WeakMaps in JavaScript
javascript weakmap
Note (2025): WeakMaps remain relevant in modern JavaScript (ES2025). They are especially useful for private data encapsulation, memory-sensitive caches, and avoiding memory leaks. That said, for private fields in classes, modern JavaScript now provides
#privateFields
syntax, which is often preferred. WeakMaps shine when you need to attach hidden state to objects you don’t own (e.g., DOM nodes, external objects).
Why WeakMaps?
In JavaScript, object property names must be strings (or symbols). If you try to use an object as a key, it’s coerced into a string:
const obj = {};
const key = {};
obj[key] = 'value';
console.log(Object.keys(obj));
// => ["[object Object]"]
This doesn’t preserve the object identity.
WeakMaps to the rescue
With ES6, JavaScript introduced WeakMaps, which allow objects (but not primitives) as keys.
Object | WeakMap |
---|---|
object = Object.create(null) | weakmap = new WeakMap() |
object[key] | weakmap.get(key) |
object[key] = value | weakmap.set(key, value) |
delete object[key] | weakmap.delete(key) |
Example: storing private data
const secrets = new WeakMap();
function setSecret(obj, secret) {
secrets.set(obj, secret);
}
function getSecret(obj) {
return secrets.get(obj);
}
const user = {};
setSecret(user, 'hidden-token');
console.log(getSecret(user)); // "hidden-token"
You must hold both the object and the WeakMap reference to recover the secret.
Garbage collection benefits
A key object’s presence in a WeakMap does not prevent garbage collection. Once an object key is no longer referenced anywhere else, both it and its associated value in the WeakMap
are automatically cleared.
✅ Prevents memory leaks in long-lived apps.
✅ Useful for caches tied to object lifetimes.
❌ Not enumerable — you can’t list keys or values.
This makes WeakMaps perfect for “hidden side-channel state” without risk of accidental memory retention.
WeakMap vs Map
- Map: Keys can be any value (including primitives). Keys and values are enumerable.

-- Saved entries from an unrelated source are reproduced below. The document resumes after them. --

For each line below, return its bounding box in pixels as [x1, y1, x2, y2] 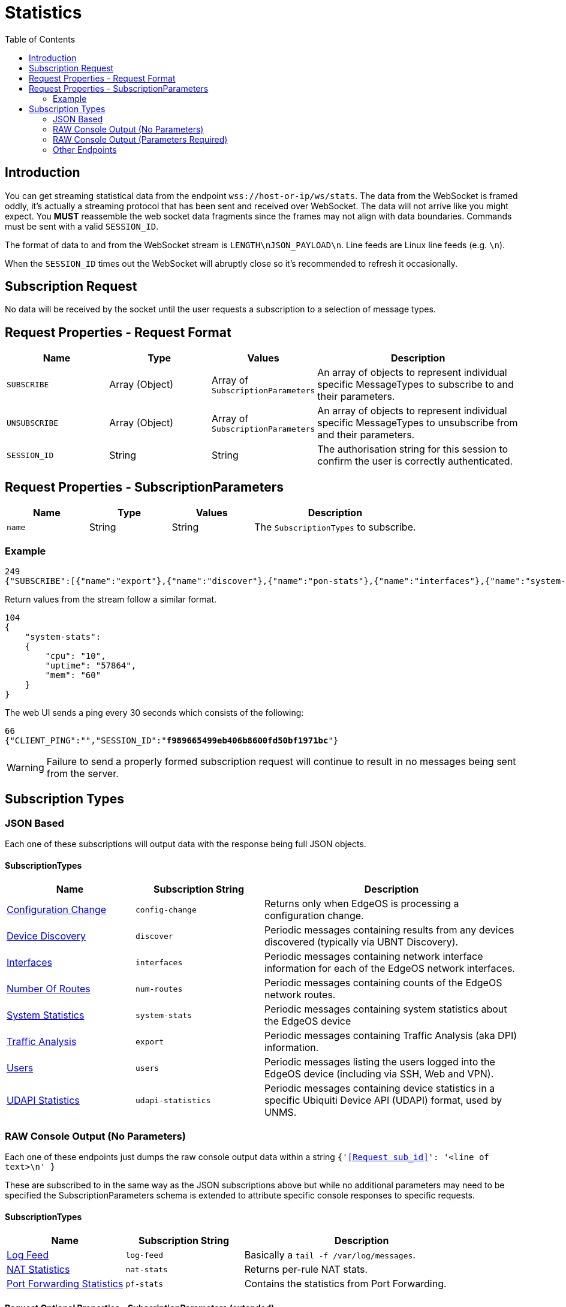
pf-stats [125, 1279, 164, 1288]
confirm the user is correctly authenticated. [317, 455, 513, 468]
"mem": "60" [45, 670, 101, 680]
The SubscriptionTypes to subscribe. [254, 521, 416, 534]
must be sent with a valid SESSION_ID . [5, 221, 159, 231]
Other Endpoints [53, 144, 117, 155]
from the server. [46, 767, 119, 779]
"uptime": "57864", [45, 660, 137, 670]
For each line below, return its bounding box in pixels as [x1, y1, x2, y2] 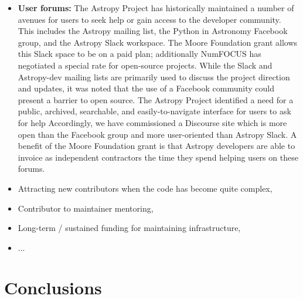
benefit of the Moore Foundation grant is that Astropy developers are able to [18, 140, 295, 152]
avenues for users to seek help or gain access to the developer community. [18, 13, 281, 25]
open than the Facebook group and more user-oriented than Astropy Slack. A [18, 128, 297, 140]
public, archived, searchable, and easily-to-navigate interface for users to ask [18, 105, 291, 117]
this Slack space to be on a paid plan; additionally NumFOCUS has [18, 47, 261, 60]
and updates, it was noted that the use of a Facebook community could [18, 82, 274, 94]
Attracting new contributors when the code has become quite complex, [18, 182, 273, 194]
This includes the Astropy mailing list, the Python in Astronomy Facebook [18, 25, 288, 37]
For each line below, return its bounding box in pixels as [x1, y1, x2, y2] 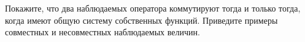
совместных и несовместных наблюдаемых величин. [5, 26, 200, 38]
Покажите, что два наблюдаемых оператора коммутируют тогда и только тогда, [5, 2, 301, 14]
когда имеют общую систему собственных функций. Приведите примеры [5, 13, 278, 26]
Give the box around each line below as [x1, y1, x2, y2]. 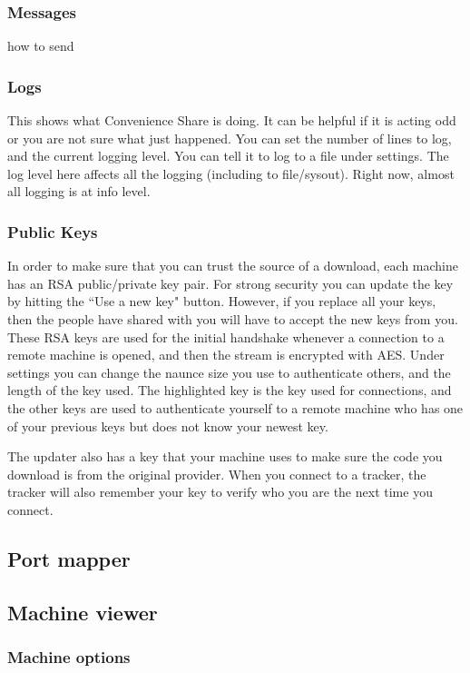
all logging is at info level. [7, 182, 151, 201]
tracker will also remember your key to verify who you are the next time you [7, 482, 433, 501]
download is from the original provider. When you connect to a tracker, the [7, 464, 426, 483]
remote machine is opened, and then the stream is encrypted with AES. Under [7, 345, 445, 364]
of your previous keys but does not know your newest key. [7, 416, 328, 435]
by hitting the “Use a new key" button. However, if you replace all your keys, [7, 292, 436, 311]
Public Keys [7, 220, 98, 242]
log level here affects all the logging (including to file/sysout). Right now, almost [7, 163, 455, 183]

- WeakMap: Keys must be objects. Keys/values are not enumerable, and entries are removed when the object is garbage collected.
Use Map if you need iteration. Use WeakMap for privacy and memory safety.
WeakMap vs Map vs Private Fields (2025)
Feature | WeakMap | Map | #Private Fields |
---|---|---|---|
Key type | Objects only | Any (objects + primitives) | Class instance |
Garbage collection | Auto-cleared when object is gone | No (must delete manually) | N/A (part of instance) |
Enumerability | ❌ No (not iterable) | ✅ Yes (keys, values, entries) | N/A (not exposed) |
Encapsulation | Hidden if WeakMap ref is private | Visible if Map is exposed | Built-in privacy enforced |
Typical use case | Hidden state, caches, DOM metadata | General key-value storage | Class-private properties |
Key Uses (2025)
- Private data in objects you don’t control (DOM nodes, library objects).
- Memory-sensitive caches.
- Encapsulation in libraries without exposing hidden state.
- When you need object identity as a key, but not iteration.
Wrap-up
WeakMaps give you:
- Object keys without coercion.
- Automatic garbage collection of unused keys.
- A way to associate truly private data with objects.
In 2025, prefer #privateFields
for class internals, Map
for iterable collections, and WeakMap for garbage-collection–sensitive associations.